5 | Pontus Holmberg | C | Toronto (NHL)
6’0″ | 202 lbs | Shoots: L | Drafted 2018 round 6, 156th overall
Holmberg’s rise has been one of the biggest stories in Leafs land this season, but for those who have followed his career since Toronto traded up to select him in the sixth round of the 2018 draft, his success hasn’t been all that surprising. He was passed over in his first year of draft eligibility, and his numbers weren’t anything special the following year either, but Swedish super scout Thommie Bergman saw something in Holmberg, and he has rewarded that faith ever since.
Holmberg became an SHL regular with Växjö in 2018-19, but his real breakout didn’t come until the 2021 SHL playoffs. He scored seven goals and seven assists in 14 postseason games, earning playoff MVP honors and leading Växjö to an SHL title. He carried his strong play into last season and had a career year for the Lakers, finishing second in team scoring with 11 goals and 30 assists in 46 games. Holmberg also represented Sweden at the Olympics, notching a pair of assists in six tournament games.
Playing his first games with the Marlies to close out last season, Holmberg made an immediate impact with two goals and two assists in six contests while showcasing his mature two-way game. He participated in his first NHL training camp this past fall, and his solid play in the preseason made it apparent that he wouldn’t be long for the AHL. He didn’t crack the Leafs’ roster out of camp, but after just nine games with the Marlies, Holmberg was recalled to the Leafs for the second time, and he hasn’t looked back.

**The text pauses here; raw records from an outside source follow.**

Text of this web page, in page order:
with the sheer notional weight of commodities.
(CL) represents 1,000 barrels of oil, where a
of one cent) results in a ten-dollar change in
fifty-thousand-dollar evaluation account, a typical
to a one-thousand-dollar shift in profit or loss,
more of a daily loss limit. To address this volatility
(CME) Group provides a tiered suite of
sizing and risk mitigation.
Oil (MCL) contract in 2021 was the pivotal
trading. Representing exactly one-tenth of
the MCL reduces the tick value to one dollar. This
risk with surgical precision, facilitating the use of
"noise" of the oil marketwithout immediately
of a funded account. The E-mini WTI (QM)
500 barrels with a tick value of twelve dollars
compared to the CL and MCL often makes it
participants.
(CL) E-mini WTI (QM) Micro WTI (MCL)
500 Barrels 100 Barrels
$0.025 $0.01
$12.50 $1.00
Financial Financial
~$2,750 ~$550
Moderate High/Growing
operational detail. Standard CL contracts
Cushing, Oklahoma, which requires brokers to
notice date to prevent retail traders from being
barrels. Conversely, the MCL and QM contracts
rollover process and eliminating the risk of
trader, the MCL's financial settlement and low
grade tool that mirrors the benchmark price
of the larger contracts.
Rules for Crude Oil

Holmberg’s detail-oriented game has earned him a big fan in head coach Sheldon Keefe. He is almost always on the right side of the puck, proactively supporting play and taking away space in the defensive zone. He isn’t flashy, but he moves the puck quickly and efficiently, often acting as the link that connects one play to another. Holmberg has bulked up over the last couple of years as well, making him a difficult player to handle along the wall as he battles for possession. His overall offensive upside is somewhat limited by his average puck skills and shooting ability, but he will generate opportunities for himself and his teammates through quick and calculated decision-making.
He is unlikely to ever be a prolific offensive player but Holmberg has really solidified the Leafs’ bottom-six with his solid two-way play, looking every bit the part of an NHL player. He just doesn’t make many mistakes, and even fewer of those mistakes are the result of poor decisions on the ice. His ceiling is likely that of a defensively-minded third-line center, but he is a readymade replacement for David Kämpf should the Leafs be unable to retain him this offseason, and we have seen how valuable that role is to the team’s success.

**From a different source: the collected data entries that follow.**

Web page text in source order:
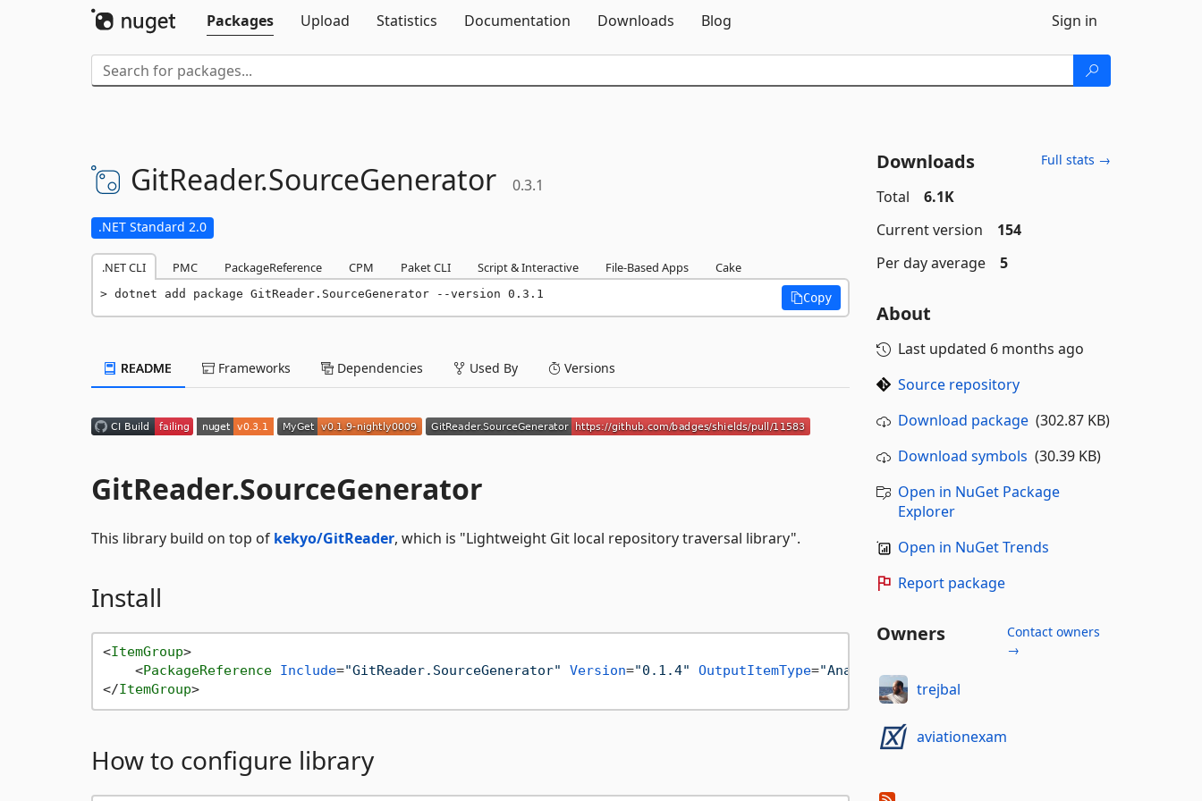
Packages
Upload Statistics Documentation Downloads Blog Sign in
GitReader.SourceGenerator 0.3.1
.NET Standard 2.0
.NET CLI PMC PackageReference CPM Paket CLI Script & Interactive File-Based Apps Cake
dotnet add package GitReader.SourceGenerator --version 0.3.1 Copy
README Frameworks Dependencies Used By Versions
GitReader.SourceGenerator
This library build on top of kekyo/GitReader, which is "Lightweight Git local repository traversal library".
Install
<ItemGroup>
<PackageReference Include="GitReader.SourceGenerator" Version="0.1.4" OutputItemType="Analyzer"
</ItemGroup>
How to configure library
Downloads Full stats →
Total
6.1K
Current version
154
Per day average
5
About
Last updated 6 months ago
Source repository
Download package(302.87 KB)
Download symbols (30.39 KB)
Open in NuGet Package
Explorer
Open in NuGet Trends
Report package
Owners
Contact owners
→
trejbal
aviationexam

4 | Fraser Minten | C | Kamloops (WHL)
6’2″ | 192 lbs | Shoots: L | Drafted 2022 round 2, 38th overall
The Leafs went a bit off the board when they selected Minten early in the second round of last summer’s draft, but just a few short months later, it’s not hard to see why they were drawn to him. He has helped to diversify the organization’s prospect pool, standing out as a big-bodied pivot with translatable physical skills.
One of the youngest players in the 2022 draft class, the Leafs were sold on Minten’s upside after he posted 20 goals and 35 assists in 67 games for Kamloops. He showed notable improvement as the season wore on and was one of the Blazers’ top postseason performers, helping to lead them on a deep run, netting six goals and 10 assists in 17 playoff games.

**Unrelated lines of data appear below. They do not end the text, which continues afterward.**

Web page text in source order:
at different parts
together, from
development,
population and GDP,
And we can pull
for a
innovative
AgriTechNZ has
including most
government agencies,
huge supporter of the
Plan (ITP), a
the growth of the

Taking on a larger role and serving as one of Kamloops’ alternate captains, Minten’s production has taken a leap in 2022-23. It is worth noting that a lot of that production has come on the powerplay, but his 19 goals and 18 assists through just 28 games are impressive nonetheless. At his current rate, Minten is on pace to double last season’s goal output in fewer games after missing the beginning of the season with a wrist injury he suffered at Leafs training camp.
Before that injury cut his first NHL camp short, Minten turned heads in the organization, earning praise from coaches and players alike.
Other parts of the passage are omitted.